Using our data to discover new knowledge that we can deploy to better improve our business processes is the key to data mining. We will often want to predict something about new observations based on our historic data. The tasks of classification and regression are at the heart of what we often think of as data mining. Indeed, we call much of what we do in data mining Predictive Analytics. From a machine learning perspective this is referred to as supervised learning.

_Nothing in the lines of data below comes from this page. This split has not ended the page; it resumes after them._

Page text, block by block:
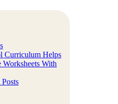
Curriculum Helps
With
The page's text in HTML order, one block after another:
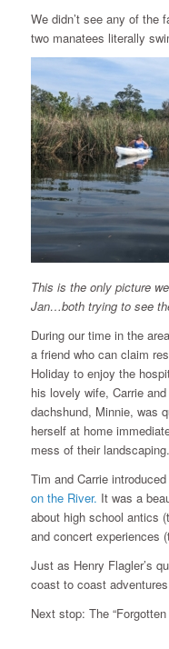
We didn’t see any of the
two manatees literally
This is the only picture
Jan…both trying to see
During our time in the
a friend who can claim
Holiday to enjoy the
his lovely wife, Carrie
dachshund, Minnie, was
herself at home
mess of their
Tim and Carrie
on the River. It was a
about high school antics
and concert experiences
Just as Henry Flagler’s
coast to coast
Next stop: The “Forgotten
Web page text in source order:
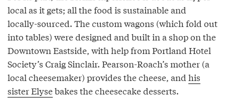
local as it gets; all the food is sustainable and
locally-sourced. The custom wagons (which fold out
into tables) were designed and built in a shop on the
Downtown Eastside, with help from Portland Hotel
Society’s Craig Sinclair. Pearson-Roach’s mother (a
local cheesemaker) provides the cheese, and his
sister Elysebakes the cheesecake desserts.
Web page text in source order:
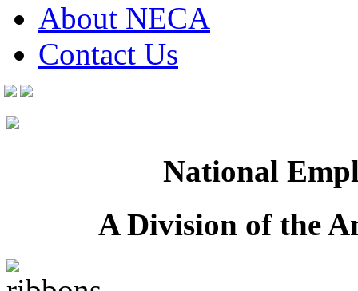
About NECA
Contact Us
National
A Division of the
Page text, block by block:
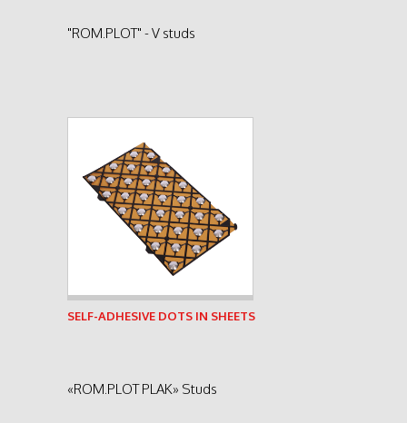
"ROM.PLOT" - V studs
See product
SELF-ADHESIVE DOTS IN SHEETS
«ROM.PLOT PLAK» Studs
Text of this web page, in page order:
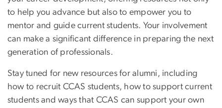
to help you advance but also to empower you to
mentor and guide current students. Your involvement
can make a significant difference in preparing the next
generation of professionals.
Stay tuned for new resources for alumni, including
how to recruit CCAS students, how to support current
students and ways that CCAS can support your own
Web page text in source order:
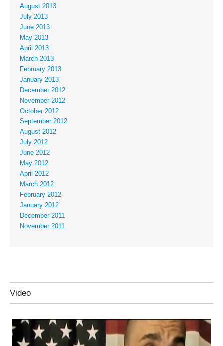
August 2013
July 2013
June 2013
May 2013
April 2013
March 2013
February 2013
January 2013
December 2012
November 2012
October 2012
September 2012
August 2012
July 2012
June 2012
May 2012
April 2012
March 2012
February 2012
January 2012
December 2011
November 2011
Video
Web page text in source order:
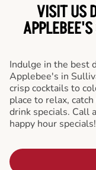
VISIT US
Indulge in the best
Applebee's in
crisp cocktails to
place to relax,
drink specials. Call
happy hour specials!
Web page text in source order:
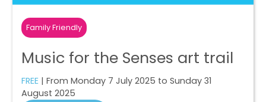
Family Friendly
Music for the Senses art trail
FREE | From Monday 7 July 2025 to Sunday 31
August 2025
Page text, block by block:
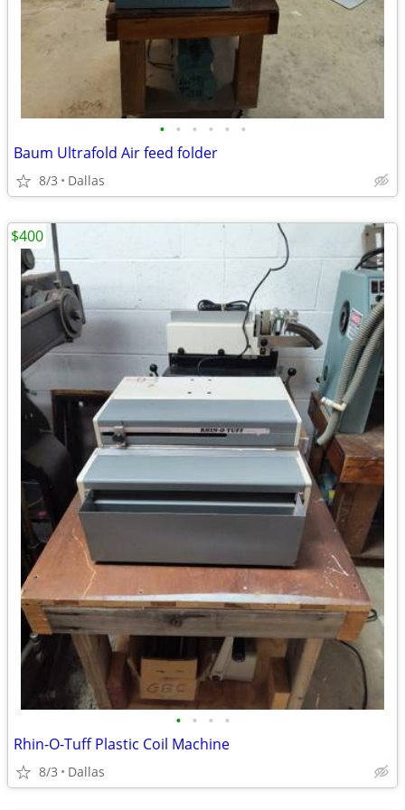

Traditional data mining focuses on algorithms developed for Artificial Intelligence and Machine Learning. This research has generally focused on building so called classification models. Such models are used to classify new observations into different classes. Often we will be presented with just two classes, but it could be more. A new observation might be a new day, and we want to classify it into whether there might be rain on that day, or not.

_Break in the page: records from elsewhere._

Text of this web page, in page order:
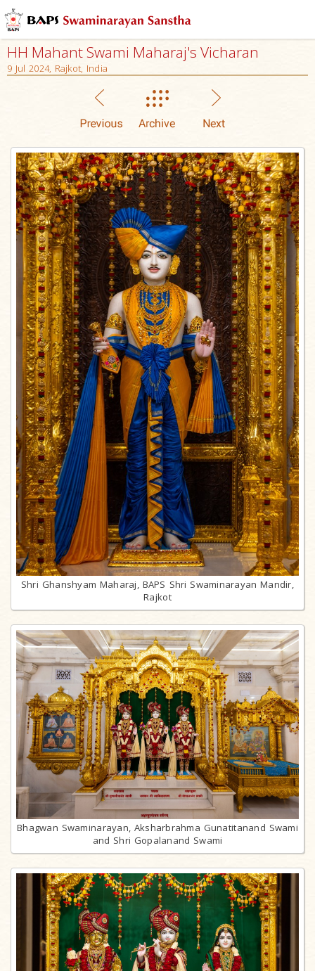
HH Mahant Swami Maharaj's Vicharan
9 Jul 2024, Rajkot, India
Shri Ghanshyam Maharaj, BAPS Shri Swaminarayan Mandir,
Rajkot
Bhagwan Swaminarayan, Aksharbrahma Gunatitanand Swami
and Shri Gopalanand Swami
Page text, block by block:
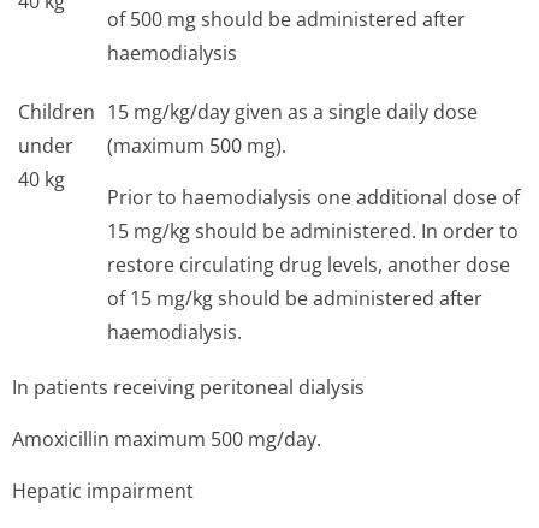
of 500 mg should be administered after
haemodialysis
Children
under
40 kg
15 mg/kg/day given as a single daily dose
(maximum 500 mg).
Prior to haemodialysis one additional dose of
15 mg/kg should be administered. In order to
restore circulating drug levels, another dose
of 15 mg/kg should be administered after
haemodialysis.
In patients receiving peritoneal dialysis
Amoxicillin maximum 500 mg/day.
Hepatic impairment
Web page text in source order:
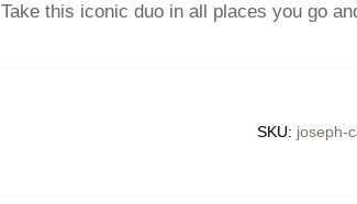
Take this iconic duo in all places you go
SKU: joseph-

Statisticians have traditionally focused on the alternative view the task as one of regression. The aim here is to build a mathematical formula that aims to capture the relationship between a collection of input variables and a numeric output variable. This formula can then be applied to new observations to predict a numeric outcome. The new observation might be a new day, and we want to predict the amount of for that day.

Interestingly, regression comes from the word ``regress,'' which means to move backwards. It was used by () in the context of techniques for regressing (i.e., moving from) observations to the average. The early research included investigations which separated people into different classes based on their characteristics. The regression came from modelling the heights of related people (, ).

The machine learning and statistical contributions to data mining has lead to different perspectives on the same tasks. Together they complement each other and provide important tools for the data miner's toolbox.

As well as building a model so that we can apply the model to new data (the predictions), we look to the structure of the model itself to provide insights. In particular, we can learn much about the relationships between the input variables and the output variable from studying our models. Sometimes these observations themselves deliver benefit from the data mining project.

This chapter focuses on the classification and regression tasks--collectively referred to as building predictive models. We will introduce the common data mining algorithms for predictive modelling. Each is presented in the context of the framework for understanding models presented in Section 1.5. There we identified the three components of a modelling algorithm: a knowledge representation language, a quality measure, and heuristics for searching for the better sentences in the language.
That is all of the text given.